Al beber un vino de la primera viña de Chile, uno se encuentra de golpe con una historia que pasa fácilmente de los 200 a los 476 años y más. Una historia rústica, construida con barro, paja y gruesas vigas de madera, señal inequívoca de los vericuetos de nuestro desarrollo nacional.
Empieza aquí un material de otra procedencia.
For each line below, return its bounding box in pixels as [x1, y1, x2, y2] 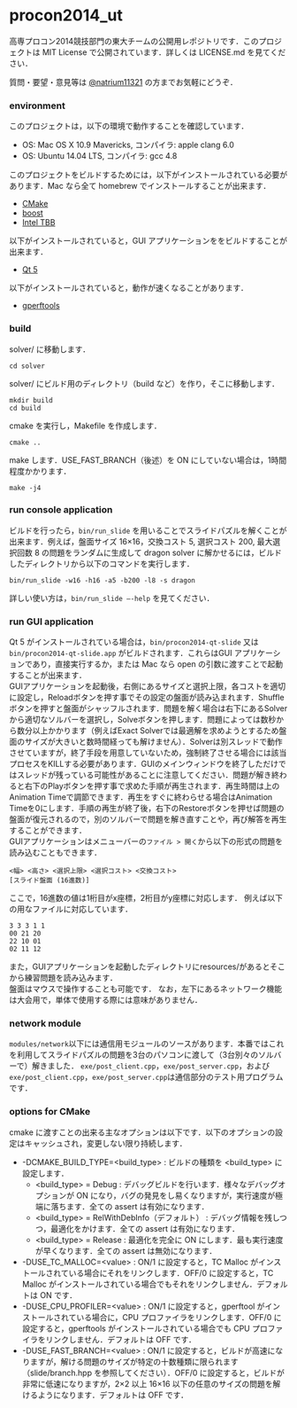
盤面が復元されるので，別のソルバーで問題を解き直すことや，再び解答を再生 [9, 814, 287, 825]
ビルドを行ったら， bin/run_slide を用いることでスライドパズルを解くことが [9, 525, 287, 536]
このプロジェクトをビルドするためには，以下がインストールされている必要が [9, 169, 288, 180]
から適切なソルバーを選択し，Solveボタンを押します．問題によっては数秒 [9, 715, 277, 725]
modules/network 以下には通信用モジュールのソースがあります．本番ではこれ [9, 1038, 285, 1049]
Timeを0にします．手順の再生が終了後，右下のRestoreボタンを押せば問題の [9, 803, 285, 814]
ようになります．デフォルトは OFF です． [37, 1389, 188, 1400]
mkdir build [9, 395, 53, 404]
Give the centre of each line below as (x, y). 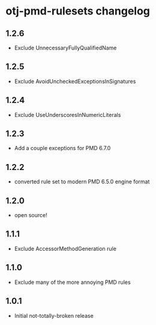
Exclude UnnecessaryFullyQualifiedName (65, 48)
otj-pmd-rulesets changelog (78, 11)
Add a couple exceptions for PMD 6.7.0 (62, 148)
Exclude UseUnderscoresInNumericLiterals (67, 115)
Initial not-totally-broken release (54, 315)
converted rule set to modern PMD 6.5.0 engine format (82, 181)
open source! (31, 215)
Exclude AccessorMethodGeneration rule (65, 248)
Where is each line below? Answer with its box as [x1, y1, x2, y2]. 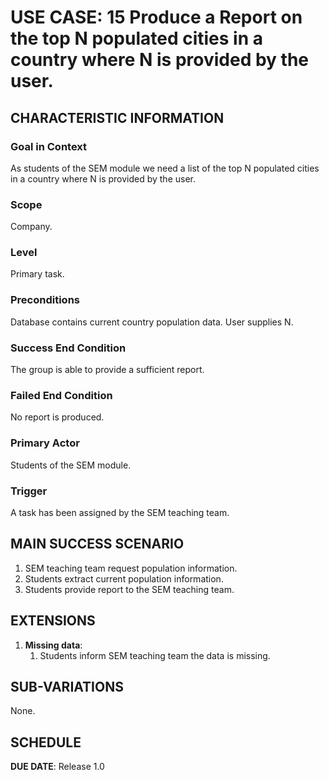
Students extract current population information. [24, 572, 224, 585]
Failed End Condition [10, 388, 113, 402]
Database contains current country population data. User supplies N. [10, 316, 294, 328]
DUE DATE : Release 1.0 [10, 761, 105, 773]
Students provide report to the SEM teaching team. [24, 583, 235, 595]
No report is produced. [10, 411, 105, 423]
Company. [10, 221, 53, 233]
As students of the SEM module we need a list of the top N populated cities [10, 162, 320, 174]
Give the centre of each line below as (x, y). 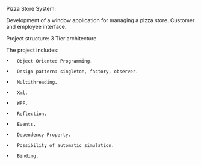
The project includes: (32, 50)
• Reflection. (26, 114)
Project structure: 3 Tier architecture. (52, 38)
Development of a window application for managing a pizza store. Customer (100, 20)
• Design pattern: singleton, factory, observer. (72, 72)
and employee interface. (36, 27)
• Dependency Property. (39, 135)
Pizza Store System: (31, 9)
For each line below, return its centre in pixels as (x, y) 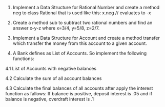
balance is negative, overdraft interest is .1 (49, 99)
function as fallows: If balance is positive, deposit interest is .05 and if (79, 93)
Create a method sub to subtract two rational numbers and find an (82, 23)
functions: (23, 59)
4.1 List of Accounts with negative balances (51, 69)
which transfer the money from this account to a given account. (80, 43)
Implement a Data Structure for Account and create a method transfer (86, 38)
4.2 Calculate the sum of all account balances (54, 78)
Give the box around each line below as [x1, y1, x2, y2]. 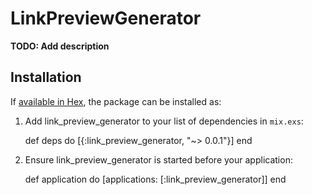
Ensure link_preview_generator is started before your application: [24, 153, 293, 166]
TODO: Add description [10, 40, 110, 52]
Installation [10, 69, 82, 86]
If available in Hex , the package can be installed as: [10, 95, 222, 107]
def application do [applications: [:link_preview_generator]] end [24, 173, 287, 185]
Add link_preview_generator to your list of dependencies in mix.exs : [24, 115, 304, 127]
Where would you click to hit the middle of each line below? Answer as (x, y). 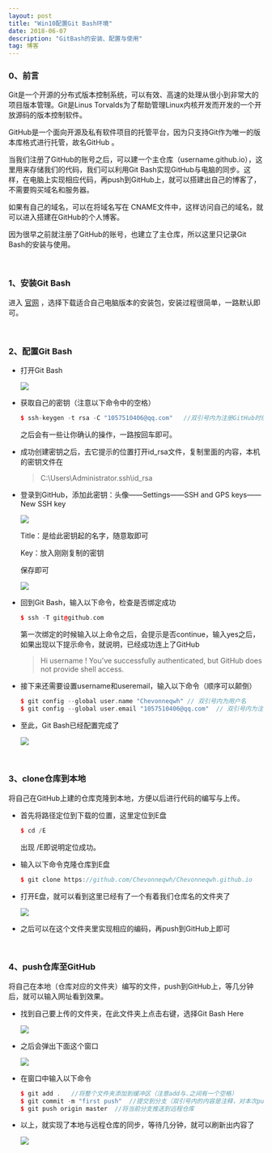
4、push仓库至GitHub (52, 967)
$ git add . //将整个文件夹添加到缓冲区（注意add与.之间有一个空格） (129, 1093)
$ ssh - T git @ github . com (62, 617)
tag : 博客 (23, 46)
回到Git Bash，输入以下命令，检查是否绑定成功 (98, 602)
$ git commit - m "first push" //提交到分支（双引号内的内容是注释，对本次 (138, 1101)
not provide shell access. (82, 669)
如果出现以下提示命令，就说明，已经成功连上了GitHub (110, 644)
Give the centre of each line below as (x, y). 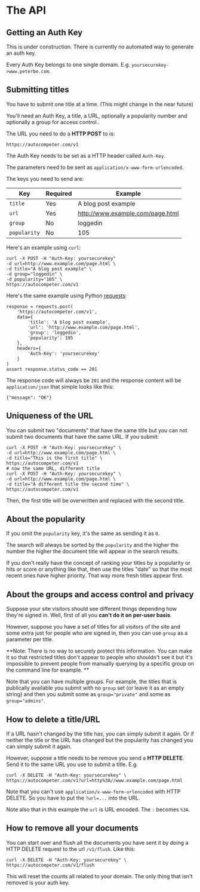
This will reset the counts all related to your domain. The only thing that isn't (99, 876)
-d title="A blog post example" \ (49, 269)
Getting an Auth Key (44, 33)
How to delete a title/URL (53, 719)
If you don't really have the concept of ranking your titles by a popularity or (99, 563)
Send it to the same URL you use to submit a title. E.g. (72, 764)
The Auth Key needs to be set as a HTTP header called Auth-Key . (86, 155)
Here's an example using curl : (44, 247)
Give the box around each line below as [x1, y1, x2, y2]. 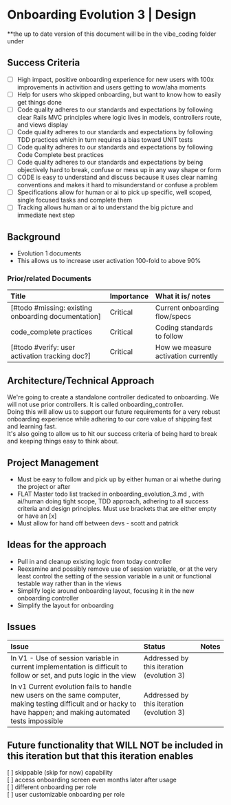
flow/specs [155, 312, 191, 322]
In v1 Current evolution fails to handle [10, 682, 132, 691]
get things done [16, 98, 62, 106]
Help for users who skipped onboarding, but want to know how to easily [16, 90, 221, 98]
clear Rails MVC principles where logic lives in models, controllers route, [16, 113, 222, 121]
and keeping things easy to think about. [7, 437, 119, 446]
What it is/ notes [155, 291, 211, 301]
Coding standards [155, 323, 213, 333]
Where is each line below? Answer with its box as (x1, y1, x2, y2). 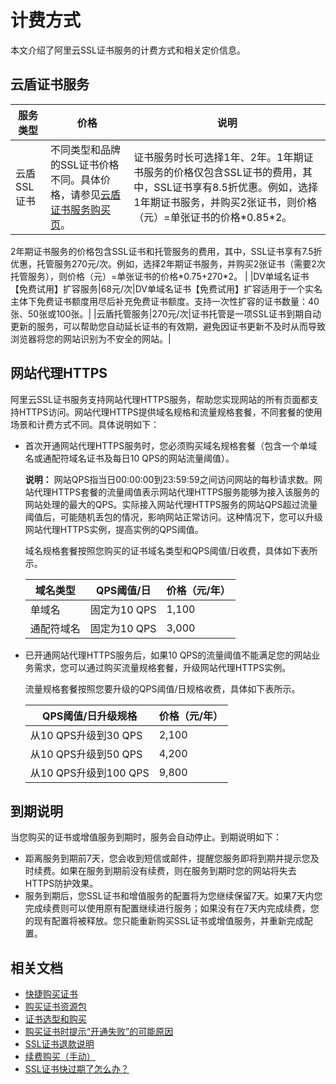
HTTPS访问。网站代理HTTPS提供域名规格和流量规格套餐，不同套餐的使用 (18, 406, 323, 418)
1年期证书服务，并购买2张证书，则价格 (133, 195, 318, 209)
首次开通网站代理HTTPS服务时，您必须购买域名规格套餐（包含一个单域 (24, 439, 318, 451)
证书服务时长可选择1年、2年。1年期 (133, 150, 304, 164)
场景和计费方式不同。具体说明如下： (10, 418, 160, 430)
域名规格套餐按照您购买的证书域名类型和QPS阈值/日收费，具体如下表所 (24, 544, 318, 556)
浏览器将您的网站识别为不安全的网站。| (10, 332, 172, 345)
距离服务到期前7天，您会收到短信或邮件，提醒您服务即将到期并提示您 (24, 852, 311, 865)
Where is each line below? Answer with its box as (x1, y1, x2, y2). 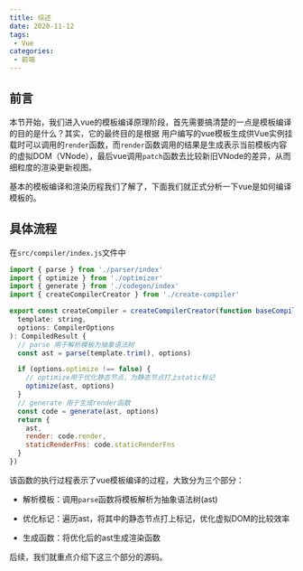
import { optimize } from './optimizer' (9, 273, 164, 283)
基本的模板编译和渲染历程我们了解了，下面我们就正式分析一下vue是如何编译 (9, 181, 292, 192)
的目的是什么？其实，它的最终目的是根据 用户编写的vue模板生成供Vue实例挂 (9, 127, 293, 138)
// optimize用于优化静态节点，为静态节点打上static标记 (25, 373, 216, 382)
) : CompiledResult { (9, 332, 87, 341)
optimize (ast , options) (25, 381, 115, 391)
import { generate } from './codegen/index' (9, 282, 179, 291)
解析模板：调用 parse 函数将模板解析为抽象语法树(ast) (22, 493, 218, 504)
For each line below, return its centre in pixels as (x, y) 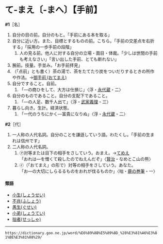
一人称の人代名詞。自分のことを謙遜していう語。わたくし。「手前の (79, 134)
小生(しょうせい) (29, 195)
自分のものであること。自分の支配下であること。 (61, 95)
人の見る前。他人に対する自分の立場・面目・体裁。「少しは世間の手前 (88, 53)
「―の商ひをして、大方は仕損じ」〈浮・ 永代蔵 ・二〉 (71, 89)
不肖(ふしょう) (26, 201)
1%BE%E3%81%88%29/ (24, 237)
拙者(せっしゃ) (26, 219)
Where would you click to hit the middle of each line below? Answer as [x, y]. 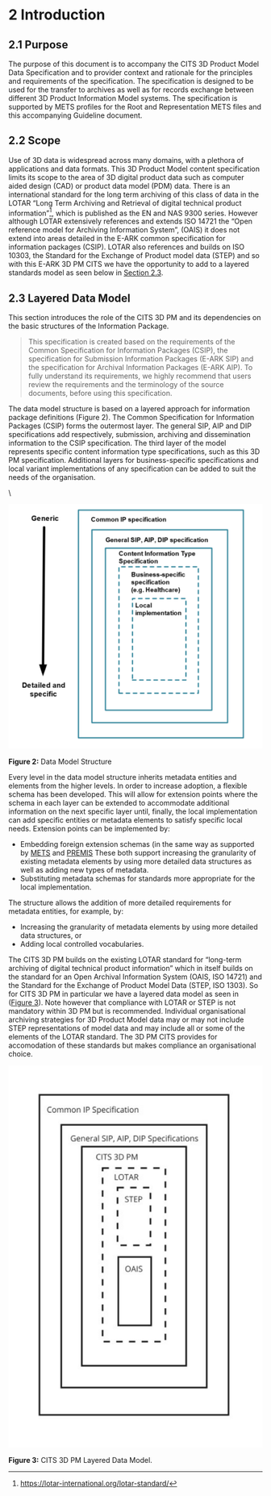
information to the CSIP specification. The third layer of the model [117, 443]
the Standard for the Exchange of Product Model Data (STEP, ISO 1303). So [133, 986]
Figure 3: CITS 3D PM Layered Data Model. [81, 1460]
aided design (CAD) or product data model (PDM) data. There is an [119, 185]
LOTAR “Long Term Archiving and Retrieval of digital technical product [125, 202]
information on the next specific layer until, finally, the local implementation [133, 811]
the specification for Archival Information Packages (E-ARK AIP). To [140, 368]
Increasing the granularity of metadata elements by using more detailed [139, 927]
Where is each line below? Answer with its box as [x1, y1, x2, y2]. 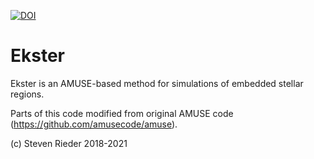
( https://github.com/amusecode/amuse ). [10, 118, 178, 130]
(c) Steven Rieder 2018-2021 [10, 137, 128, 149]
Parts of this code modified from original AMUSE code [10, 107, 234, 119]
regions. [10, 88, 45, 100]
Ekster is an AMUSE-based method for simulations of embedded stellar [10, 77, 304, 89]

En un vino simple y barato, de $2139, uno se encuentra con un rendimiento sobrio, lejano a los dolores de cabeza y preparado para el conforte patriota de un estofado o una carbonada enjundiosa, donde los frutos rojos predominan y ofrecen la certeza de la raigambre. Es un vino que debe beberse lentamente, sin premuras, buscando con paciencia el punto de equilibrio entre el paladar y la lengua, donde el cuero de sus aromas recuerda esas alforjas donde probablemente fueron las botellas transportadas a lomo de mula, como nuestra historia, ahí donde la ciruela cortada tiempo antes de madurar nos lleva a la niñez y nos dice ¡bébeme igual!, total, si es solo una botella entre dos, no sufriremos mal alguno.
Ahora, si realmente quieren ser serios al orientar a sus consumidores, hagan etiquetas legibles, que si partimos desde esa experiencia, nunca nadie los bebería.